NLPCC 2026 Task Focuses on Difficulty-Aware Medical Video Understanding

Shenxi Liu, Kan Li, Mingyang Zhao, Yuhang Tian, Bin Li· July 9, 2026 View original

Summary

The NLPCC 2026 shared task, DA-MIVQA, introduces a new benchmark for evaluating multilingual and multimodal medical instructional video question answering systems. It categorizes questions by complexity, requiring varying levels of textual, visual, and procedural understanding to assess AI's ability to integrate cross-modal evidence.

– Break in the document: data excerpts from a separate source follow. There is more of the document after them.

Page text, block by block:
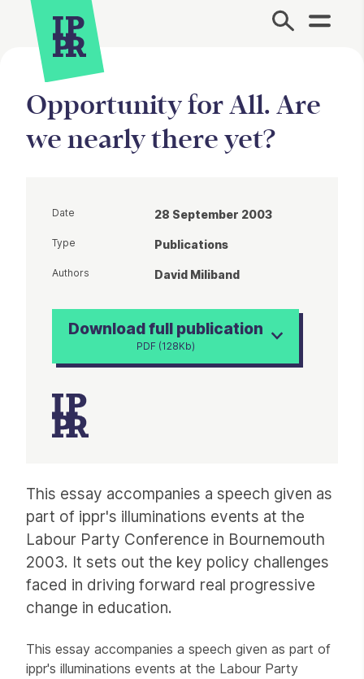
Site Menu.
Opportunity for All. Are
we nearly there yet?
This essay accompanies a speech given as
part of ippr's illuminations events at the
Labour Party Conference in Bournemouth
2003. It sets out the key policy challenges
faced in driving forward real progressive
change in education.
This essay accompanies a speech given as part of
ippr's illuminations events at the Labour Party
Date 28 September 2003
Type Publications
Authors David Miliband
Download full publication
PDF (128Kb)
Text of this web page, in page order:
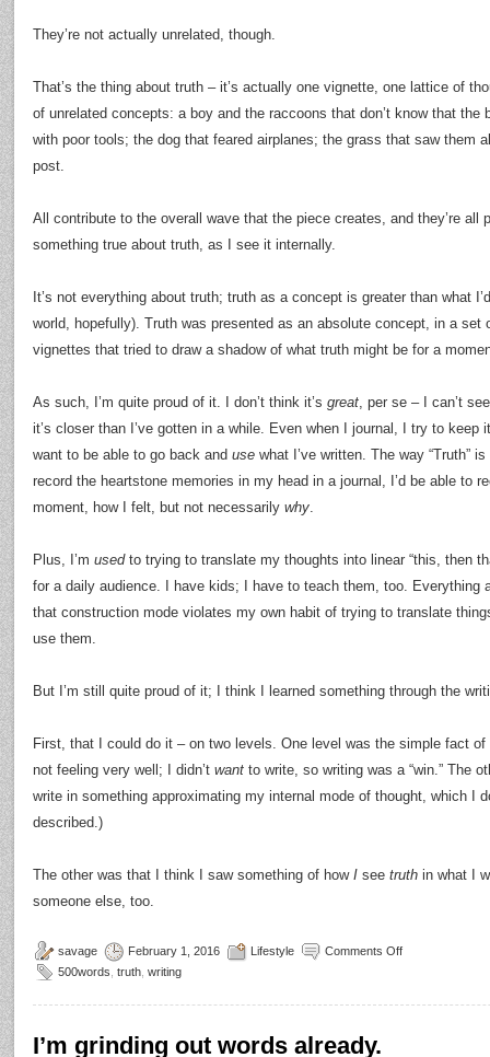
They’re not actually unrelated, though.
That’s the thing about truth – it’s actually one vignette, one lattice of
of unrelated concepts: a boy and the raccoons that don’t know that the
with poor tools; the dog that feared airplanes; the grass that saw them
post.
All contribute to the overall wave that the piece creates, and they’re all
something true about truth, as I see it internally.
It’s not everything about truth; truth as a concept is greater than what
world, hopefully). Truth was presented as an absolute concept, in a set
vignettes that tried to draw a shadow of what truth might be for a
As such, I’m quite proud of it. I don’t think it’s great, per se – I can’t
it’s closer than I’ve gotten in a while. Even when I journal, I try to keep
want to be able to go back and use what I’ve written. The way “Truth”
record the heartstone memories in my head in a journal, I’d be able to
moment, how I felt, but not necessarily why.
Plus, I’m usedto trying to translate my thoughts into linear “this, then
for a daily audience. I have kids; I have to teach them, too. Everything
that construction mode violates my own habit of trying to translate
use them.
But I’m still quite proud of it; I think I learned something through the
First, that I could do it – on two levels. One level was the simple fact
not feeling very well; I didn’t want to write, so writing was a “win.” The
write in something approximating my internal mode of thought, which I
described.)
The other was that I think I saw something of how I see truth in what I
someone else, too.
savage February 1, 2016 Lifestyle
Comments Off
500words truth writing
I’m grinding out words already.
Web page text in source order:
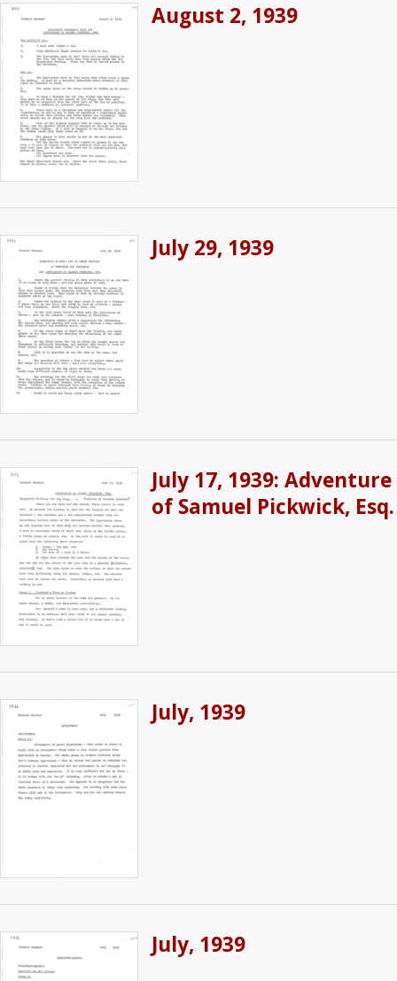
August 2, 1939
July 29, 1939
July 17, 1939: Adventure
of Samuel Pickwick, Esq.
July, 1939
July, 1939
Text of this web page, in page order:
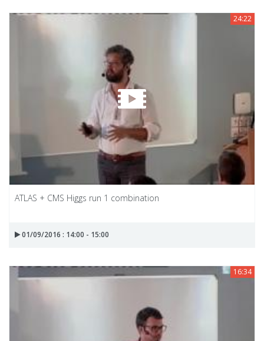
24:22
ATLAS + CMS Higgs run 1 combination
01/09/2016 : 14:00 - 15:00
16:34
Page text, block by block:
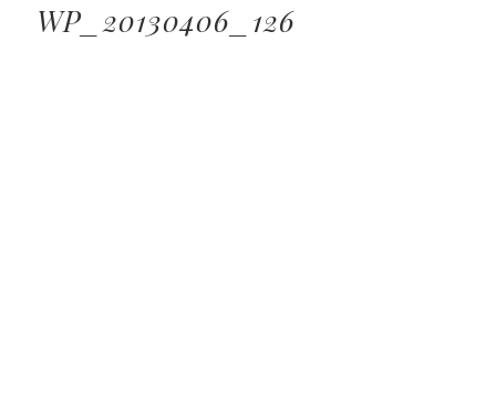
WP_20130406_126
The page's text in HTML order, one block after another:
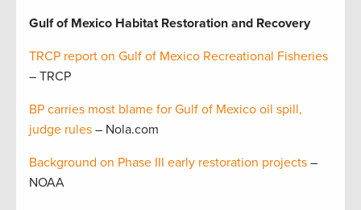
Gulf of Mexico Habitat Restoration and Recovery
TRCP report on Gulf of Mexico Recreational Fisheries
– TRCP
BP carries most blame for Gulf of Mexico oil spill,
judge rules – Nola.com
Background on Phase III early restoration projects –
NOAA
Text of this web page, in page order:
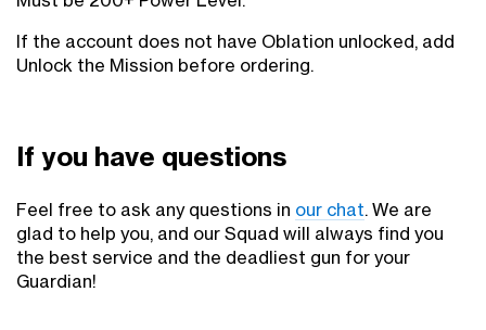
If the account does not have Oblation unlocked, add
Unlock the Mission before ordering.
If you have questions
Feel free to ask any questions in our chat. We are
glad to help you, and our Squad will always find you
the best service and the deadliest gun for your
Guardian!
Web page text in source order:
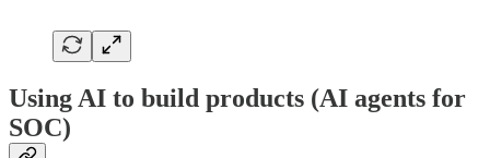
Using AI to build products (AI agents for
SOC)
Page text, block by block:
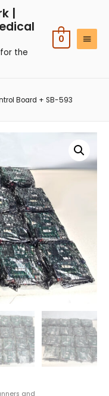
|
the
0
Board + SB-593
and
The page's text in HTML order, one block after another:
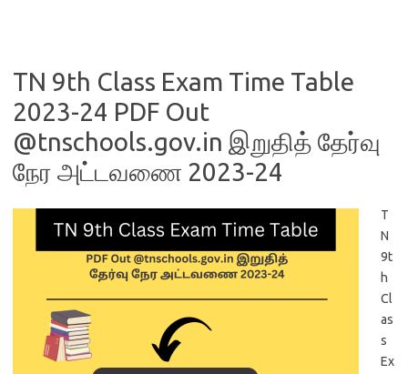
TN 9th Class Exam Time Table
2023-24 PDF Out
@tnschools.gov.in இறுதித் தேர்வு
நேர அட்டவணை 2023-24
T
N
9t
h
Cl
as
s
Ex
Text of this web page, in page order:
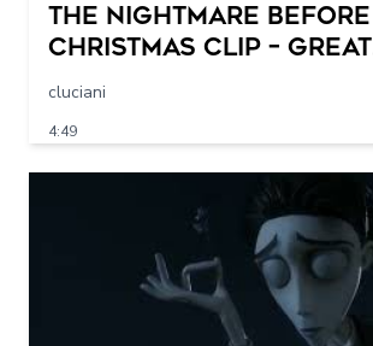
THE NIGHTMARE BEFORE
CHRISTMAS Clip – Great
Halloween! (1993)
cluciani
4:49
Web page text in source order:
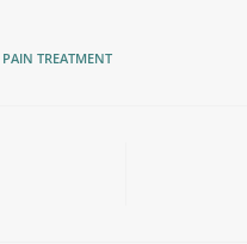
PAIN TREATMENT
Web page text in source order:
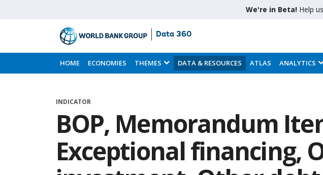
We're in Beta! Help
Skip
to
Main
Data 360
HOME ECONOMIES THEMES DATA & RESOURCES ATLAS ANALYTICS
INDICATOR
BOP, Memorandum
Exceptional financing,
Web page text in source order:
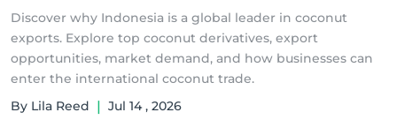
Discover why Indonesia is a global leader in coconut
exports. Explore top coconut derivatives, export
opportunities, market demand, and how businesses can
enter the international coconut trade.
By Lila Reed | Jul 14 , 2026
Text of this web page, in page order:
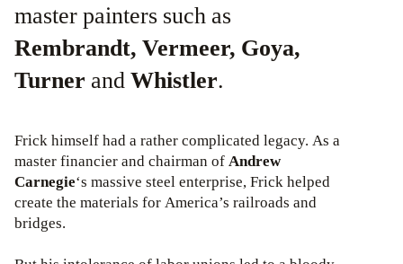
master painters such as
Rembrandt, Vermeer, Goya,
Turner andWhistler.
Frick himself had a rather complicated legacy. As a
master financier and chairman ofAndrew
Carnegie‘s massive steel enterprise, Frick helped
create the materials for America’s railroads and
bridges.
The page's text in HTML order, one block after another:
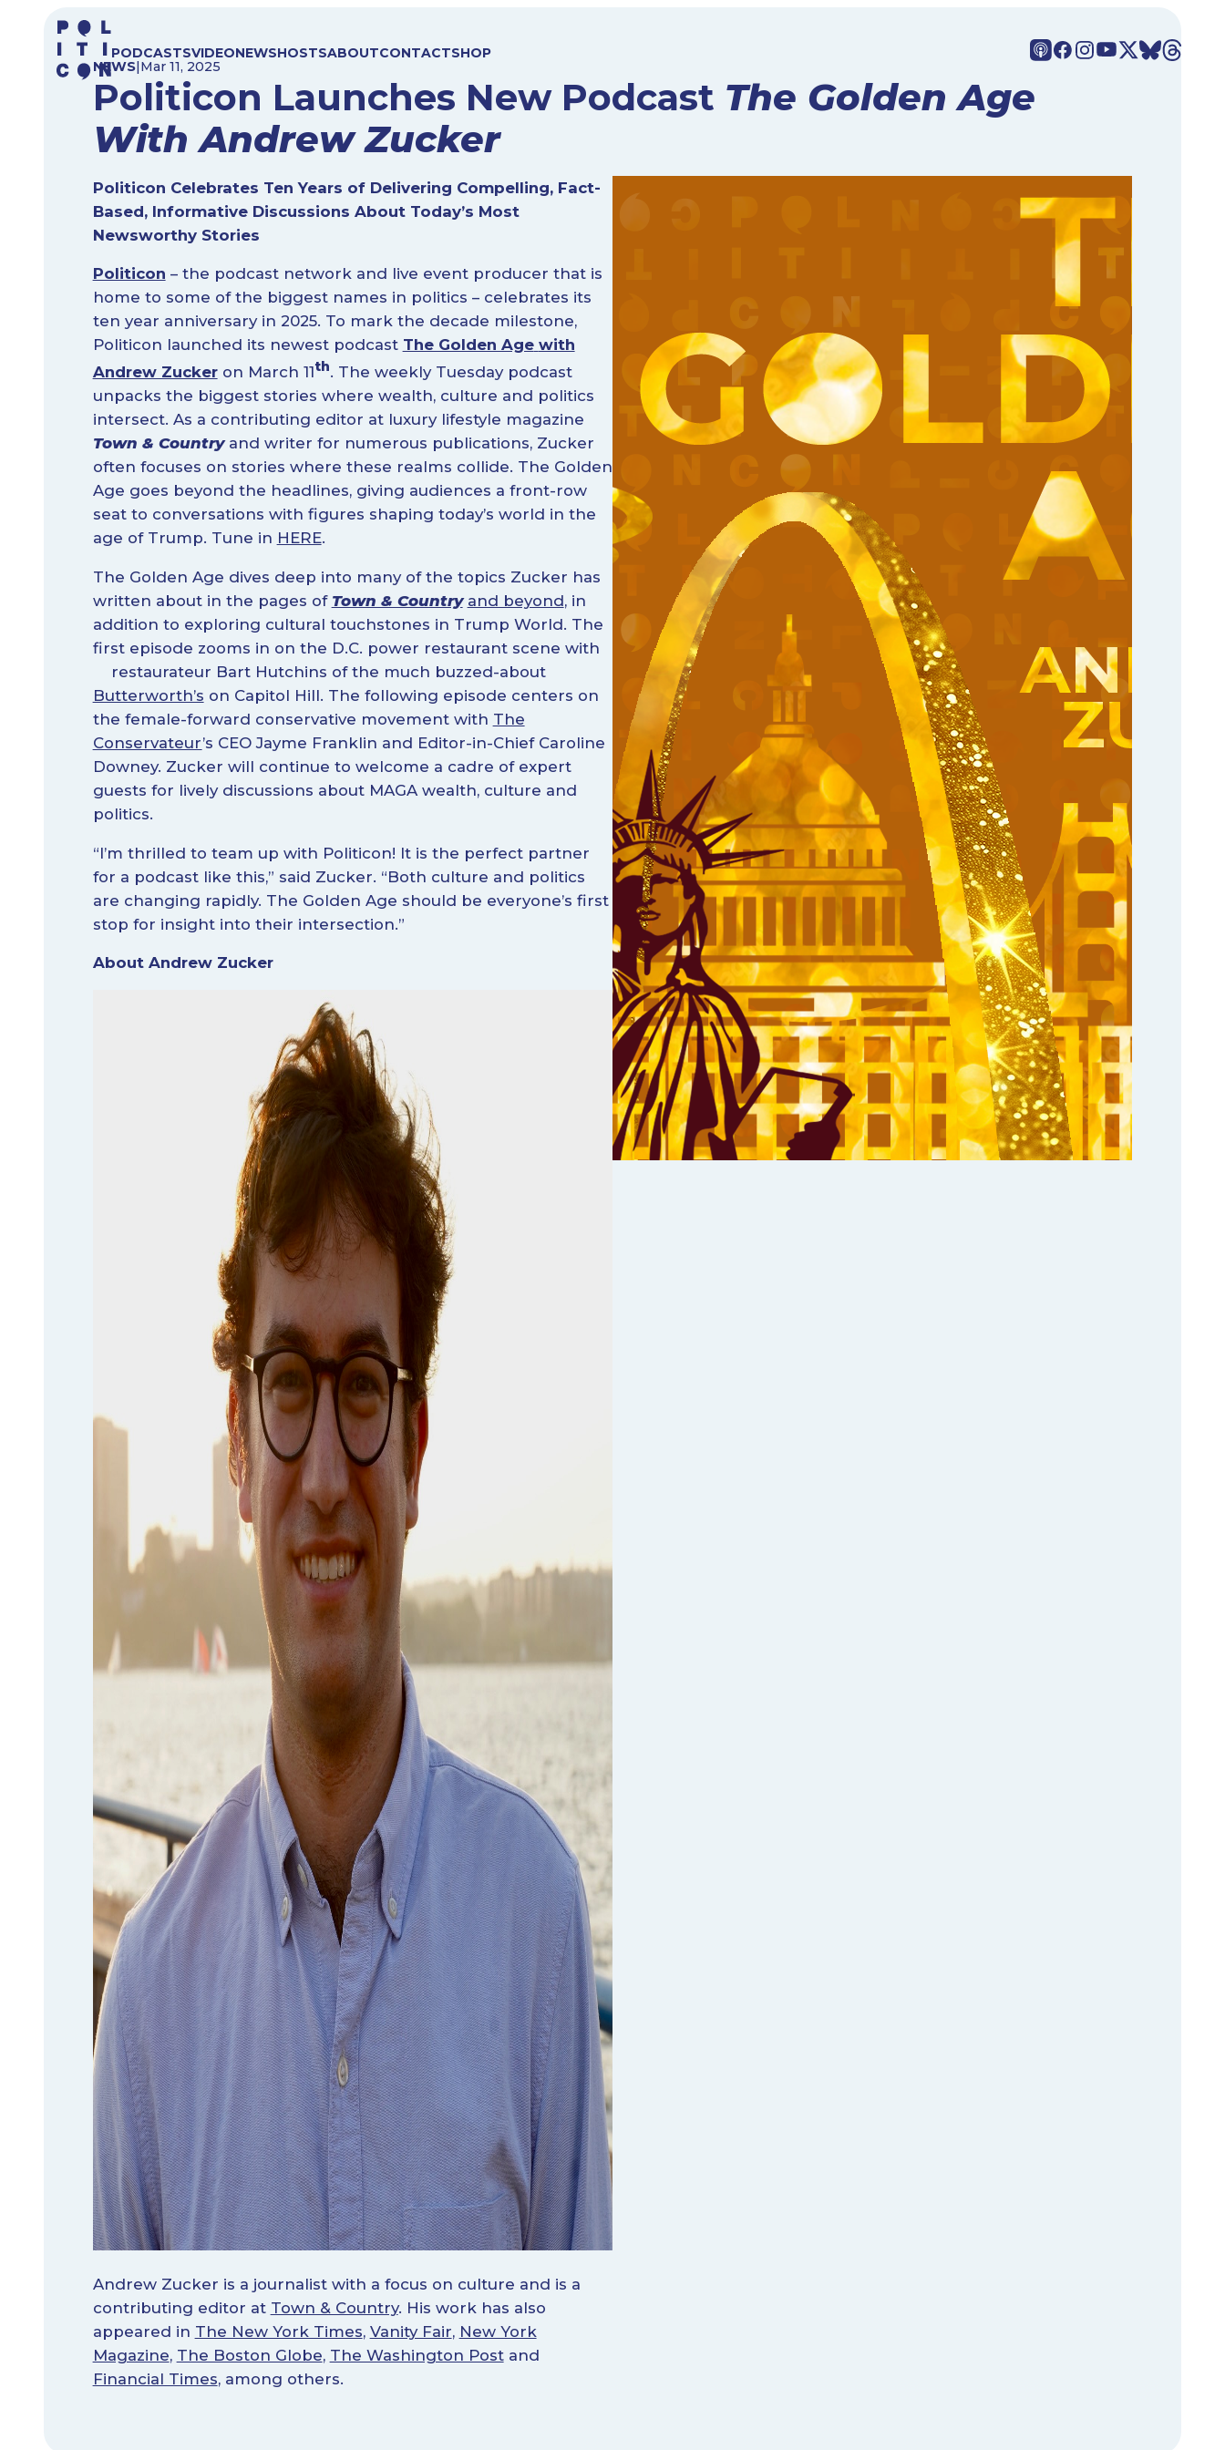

The NLPCC 2026 conference is launching a new shared task called Difficulty-Aware Medical Instructional Video Question Answering (DA-MIVQA). This initiative builds upon previous challenges by introducing a more nuanced evaluation of AI systems' ability to understand medical instructional videos across multiple languages and modalities. A key innovation of DA-MIVQA is its explicit distinction between simple and complex questions. Simple questions can often be answered using text from subtitles, while complex ones demand visual grounding, comprehension of procedures, and the integration of information from both visual and textual sources. This approach aims to provide a more comprehensive assessment of AI's reasoning capabilities. The challenge includes three tracks: Difficulty-Aware Temporal Answer Grounding in Single Video, Difficulty-Aware Video Corpus Retrieval, and Difficulty-Aware Temporal Answer Grounding in Video Corpus. The dataset, sourced from public medical instructional channels, covers diverse scenarios like first aid and nursing, with manual difficulty annotations to ensure robust evaluation.

Why it matters

This benchmark will drive advancements in AI's ability to accurately interpret complex medical information from videos, which has direct implications for medical education, patient support, and clinical decision-making tools.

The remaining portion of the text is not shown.